Beklenmeden Gelen

52.4K 1.2K 31
                                    

1700'lü yıllar, İngiltere



   Leydi Cordelia deniz manzarasını izlerken bir yandan da kusmamaya çalışıyordu. Leydiler kusmaz diye hatırlattı kendine. Sakin olmalı ve yolculuğunun bitmesine odaklanmalıydı. Masmavi denize bakarken aklına tekrar anne ve babası geldi. Gözlerini kırparak gözyaşlarını def etmeye çalıştı. Ailesi onu üzgün görmek istemezlerdi. Cordelia ailesine yakışır bir kız olacak ve öğütledikleri gibi ağlamayacaktı.

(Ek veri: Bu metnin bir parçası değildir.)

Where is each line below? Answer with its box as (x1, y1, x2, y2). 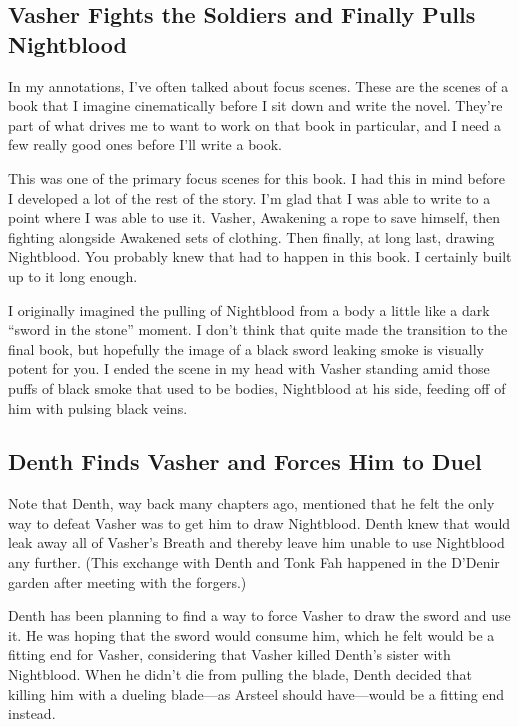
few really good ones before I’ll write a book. (8, 134, 282, 155)
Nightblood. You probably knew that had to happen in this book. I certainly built (8, 246, 512, 267)
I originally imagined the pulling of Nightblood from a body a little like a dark (8, 299, 490, 320)
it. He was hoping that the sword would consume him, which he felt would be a (8, 624, 495, 645)
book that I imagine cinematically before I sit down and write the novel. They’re (8, 95, 503, 116)
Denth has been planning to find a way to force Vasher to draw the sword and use (8, 605, 511, 626)
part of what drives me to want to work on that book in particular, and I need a (8, 114, 502, 135)
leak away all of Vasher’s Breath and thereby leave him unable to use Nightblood (8, 532, 505, 553)
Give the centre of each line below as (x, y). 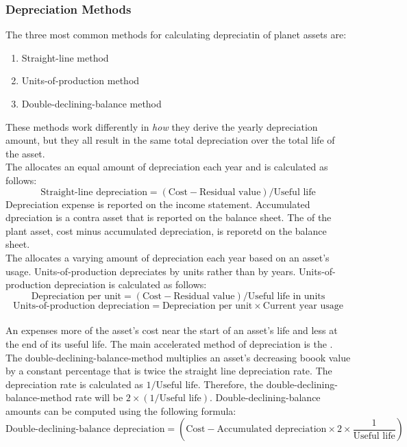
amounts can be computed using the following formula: (121, 410)
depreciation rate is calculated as (74, 384)
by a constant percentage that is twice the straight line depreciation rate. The (169, 371)
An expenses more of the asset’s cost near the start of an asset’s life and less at (172, 330)
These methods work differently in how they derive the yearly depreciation (162, 126)
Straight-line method (65, 57)
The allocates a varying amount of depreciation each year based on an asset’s (168, 257)
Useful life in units (286, 296)
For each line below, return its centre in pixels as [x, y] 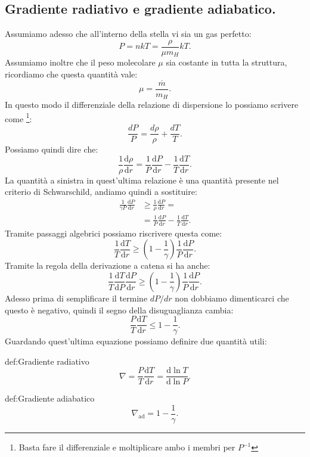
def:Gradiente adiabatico [50, 398]
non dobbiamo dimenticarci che [232, 298]
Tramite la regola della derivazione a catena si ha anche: [108, 265]
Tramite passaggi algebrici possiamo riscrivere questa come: [114, 233]
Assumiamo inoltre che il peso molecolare [80, 62]
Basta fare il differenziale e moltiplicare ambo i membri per [127, 447]
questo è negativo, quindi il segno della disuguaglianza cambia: [119, 310]
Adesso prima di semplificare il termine [76, 298]
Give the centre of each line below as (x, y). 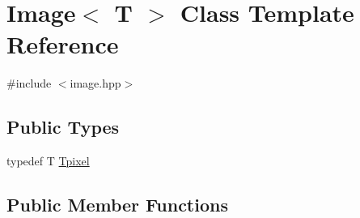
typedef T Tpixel (48, 161)
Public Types (63, 127)
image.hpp (95, 83)
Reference (63, 44)
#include (29, 83)

  Birkaç ay öncesine kadar Cordelia'nın hayatı muhteşemdi. Kendisini çok seven bir anne ve babası vardı. Annesi İngiliz soylularından biriydi. Fakat babasıyla evlendikten sonra ailesi tarafından reddedilmişti. Arada İngiltere'yi özlemle ansa da Tanrı'ya eşi Adam ile tanıştıkları için şükrederdi. Başlarda fakir olan babası sonraları akıllı yatırımlar yaparak Cordelia doğmadan önce zengin bir iş adamı haline gelmişti.

 

  Cordelia on yedi yaşına geldiğinde genç beyefendiler çoktan kapısını aşındırmaya başlamışlardı. Cordelie bu ilgiden memnun olsa da taliplerinin arasından ilgisini çeken kimseler yoktu.Gelip geçen iki sezonun ardından Cordelia kendine eş adayı olarak kimseleri seçmeyince annesi İlgintere'de de şanslarını denemeleri gerektiğini teklif etmişti. Cordelia karşısındaki kim olursa olsun aşık olamayacağına inansa ve babası Adam da buna pek yanaşmasa da eşi Elizabeth'in içindeki İngiltere özleminden dolayı bu teklifi kabul etmişti.

 

  İkinci sezonun bitiminde İngiltere'ye gideceklerini kararlaştırmışlardı.  Fakat daha kış mevsimi bile gelmeden korkunç bir olay meydana geldi . Elizabeth ve Adam Shaw çiftinin içinde bulunduğu at arabası bir kaza yapmış, Cordelia'yı sonsuza kadar yalnız bırakmışlardı. Cordelia ilk birkaç ay ne yapacağını bilmeden öylece yaşadığını hatırladı. Her ne kadar evinde kalmak istese de annesinin içindeki İngiltere özlemi aklına geliyor ve oraya gitmeden rahat etmeyeceğini düşünüyordu. Yas süresinin bitmesine yakın bir zamanda babasının en yakın ve güvenilir arkadaşı avukat Gideon ile konuşmuş ve ne yapması gerektiği konusunda ondan yardım almıştı. 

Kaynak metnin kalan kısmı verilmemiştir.